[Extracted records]
"""
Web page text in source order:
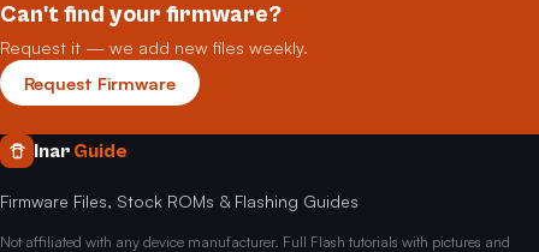
Can't find your firmware?
Request it — we add new files weekly.
Request Firmware
Inar Guide
Firmware Files, Stock ROMs & Flashing Guides
Not affiliated with any device manufacturer. Full Flash tutorials with pictures and
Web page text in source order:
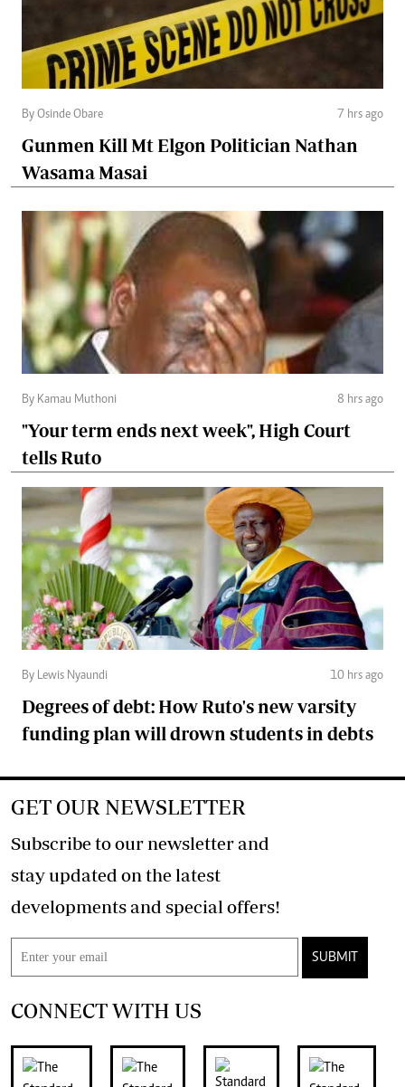
By Osinde Obare 7 hrs ago
Gunmen Kill Mt Elgon Politician Nathan
Wasama Masai
By Kamau Muthoni 8 hrs ago
"Your term ends next week", High Court
tells Ruto
By Lewis Nyaundi 10 hrs ago
Degrees of debt: How Ruto's new varsity
funding plan will drown students in debts
GET OUR NEWSLETTER
Subscribe to our newsletter and
stay updated on the latest
developments and special offers!
SUBMIT
CONNECT WITH US
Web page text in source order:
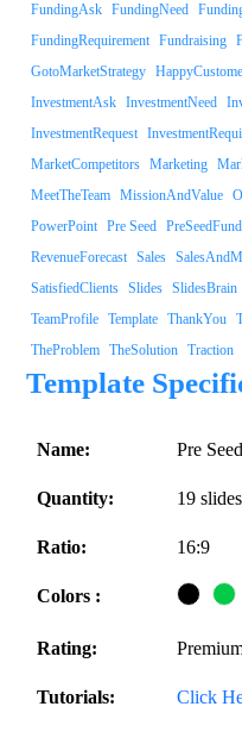
FundingAsk FundingNeed
FundingRequirement Fundraising
GotoMarketStrategy
InvestmentAsk InvestmentNeed
InvestmentRequest
MarketCompetitors Marketing
MeetTheTeam MissionAndValue
PowerPoint Pre Seed PreSeedFund
RevenueForecast Sales
SatisfiedClients Slides SlidesBrain
TeamProfile Template ThankYou
TheProblem TheSolution Traction
Template
Name: Pre
Quantity: 19 slides
Ratio: 16:9
Colors :
Rating:
Tutorials: Click
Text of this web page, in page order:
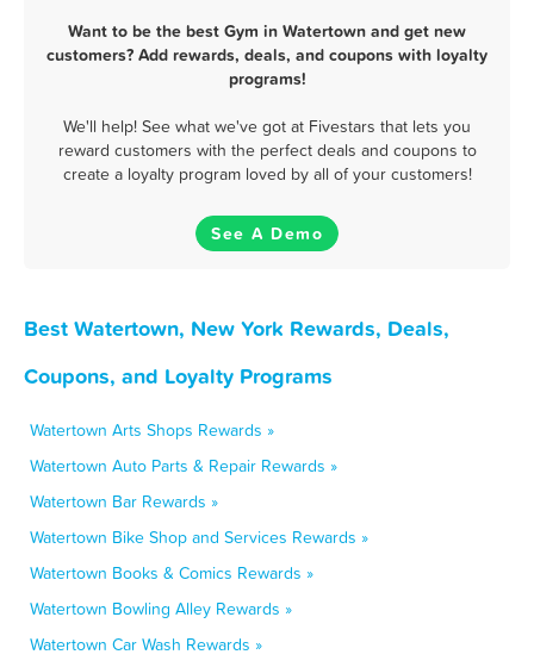
Want to be the best Gym in Watertown and get new
customers? Add rewards, deals, and coupons with loyalty
programs!
We'll help! See what we've got at Fivestars that lets you
reward customers with the perfect deals and coupons to
create a loyalty program loved by all of your customers!
See A Demo
Best Watertown, New York Rewards, Deals,
Coupons, and Loyalty Programs
Watertown Arts Shops Rewards »
Watertown Auto Parts & Repair Rewards »
Watertown Bar Rewards »
Watertown Bike Shop and Services Rewards »
Watertown Books & Comics Rewards »
Watertown Bowling Alley Rewards »
Watertown Car Wash Rewards »
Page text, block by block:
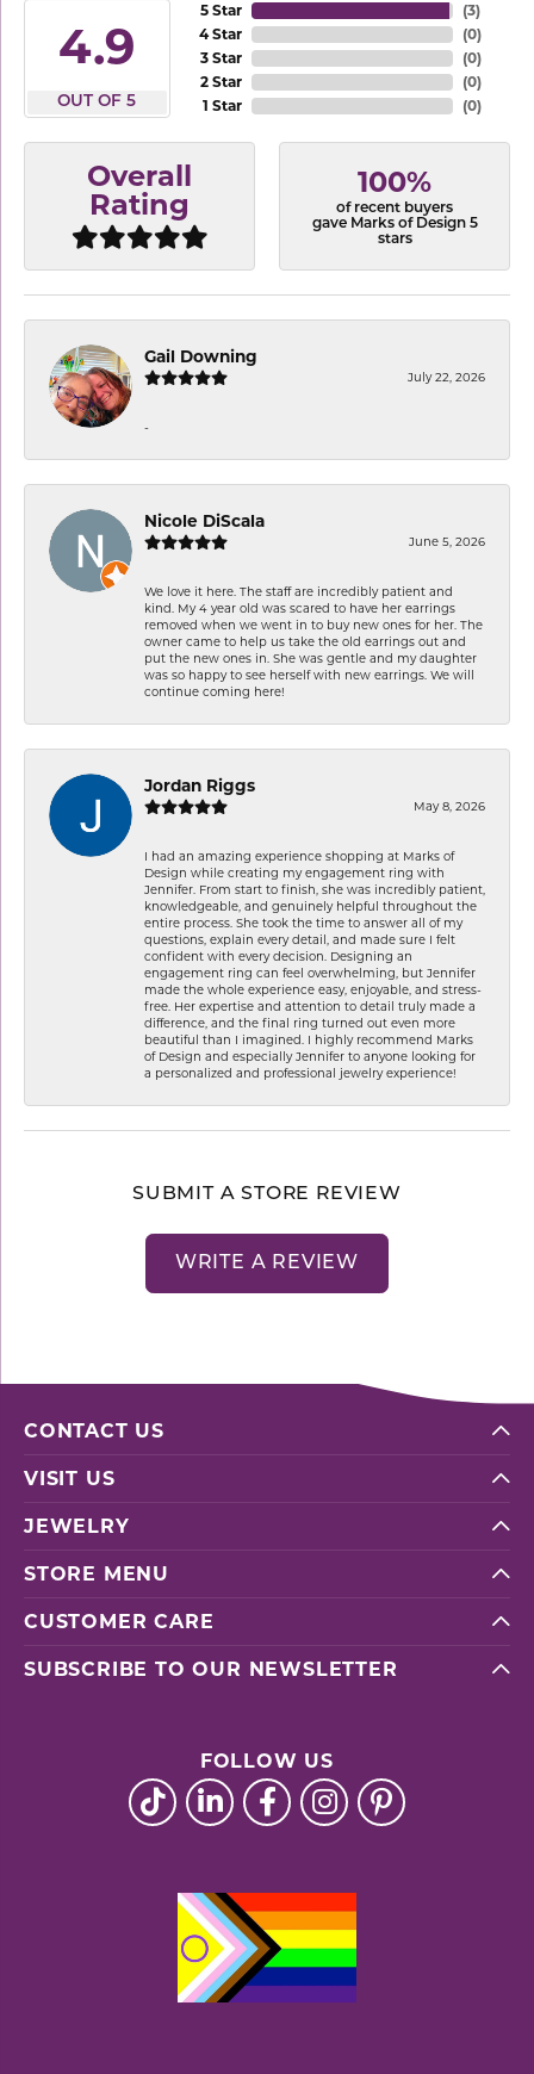
4.9
OUT OF 5
5 Star
4 Star
3 Star
2 Star
1 Star
(3)
(0)
(0)
(0)
(0)
Overall
Rating
100%
of recent buyers
gave Marks of Design 5
stars
Gail Downing
July 22, 2026
-
Nicole DiScala
June 5, 2026
We love it here. The staff are incredibly patient and
kind. My 4 year old was scared to have her earrings
removed when we went in to buy new ones for her. The
owner came to help us take the old earrings out and
put the new ones in. She was gentle and my daughter
was so happy to see herself with new earrings. We will
continue coming here!
Jordan Riggs
May 8, 2026
I had an amazing experience shopping at Marks of
Design while creating my engagement ring with
Jennifer. From start to finish, she was incredibly patient,
knowledgeable, and genuinely helpful throughout the
entire process. She took the time to answer all of my
questions, explain every detail, and made sure I felt
confident with every decision. Designing an
engagement ring can feel overwhelming, but Jennifer
made the whole experience easy, enjoyable, and stress-
free. Her expertise and attention to detail truly made a
difference, and the final ring turned out even more
beautiful than I imagined. I highly recommend Marks
of Design and especially Jennifer to anyone looking for
a personalized and professional jewelry experience!
SUBMIT A STORE REVIEW
WRITE A REVIEW
CONTACT US
VISIT US
JEWELRY
STORE MENU
CUSTOMER CARE
SUBSCRIBE TO OUR NEWSLETTER
FOLLOW US
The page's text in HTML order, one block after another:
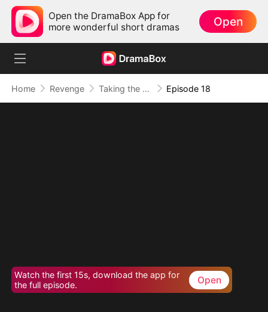
Open the DramaBox App for
more wonderful short dramas
Open
Home Revenge Taking the Crown My Way Episode 18
Watch the first 15s, download the app for
the full episode.
Open
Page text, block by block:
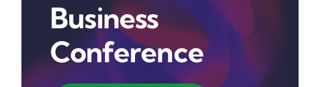
Business
Conference
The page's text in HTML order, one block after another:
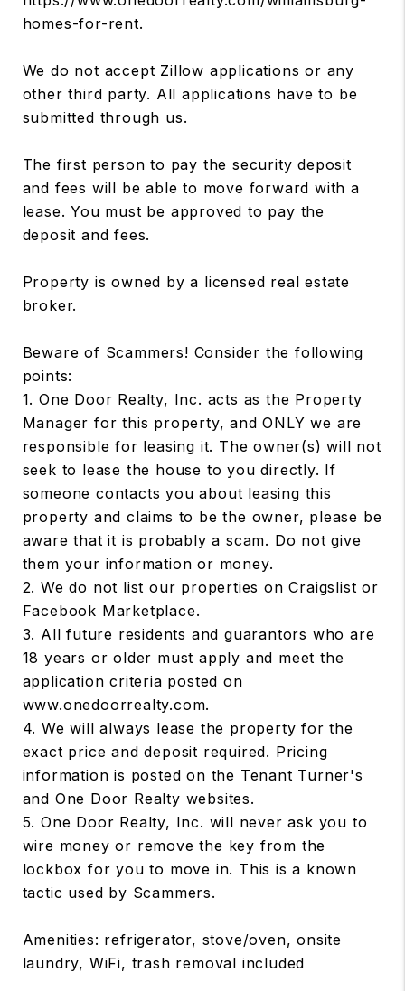
homes-for-rent.
We do not accept Zillow applications or any
other third party. All applications have to be
submitted through us.
The first person to pay the security deposit
and fees will be able to move forward with a
lease. You must be approved to pay the
deposit and fees.
Property is owned by a licensed real estate
broker.
Beware of Scammers! Consider the following
points:
1. One Door Realty, Inc. acts as the Property
Manager for this property, and ONLY we are
responsible for leasing it. The owner(s) will not
seek to lease the house to you directly. If
someone contacts you about leasing this
property and claims to be the owner, please be
aware that it is probably a scam. Do not give
them your information or money.
2. We do not list our properties on Craigslist or
Facebook Marketplace.
3. All future residents and guarantors who are
18 years or older must apply and meet the
application criteria posted on
www.onedoorrealty.com.
4. We will always lease the property for the
exact price and deposit required. Pricing
information is posted on the Tenant Turner's
and One Door Realty websites.
5. One Door Realty, Inc. will never ask you to
wire money or remove the key from the
lockbox for you to move in. This is a known
tactic used by Scammers.
Amenities: refrigerator, stove/oven, onsite
laundry, WiFi, trash removal included
"""
Wherever the word "owner" occurs in the data above, copy the line it sits in.

owner came to help us take the old earrings out and
responsible for leasing it. The owner(s) will not
property and claims to be the owner, please be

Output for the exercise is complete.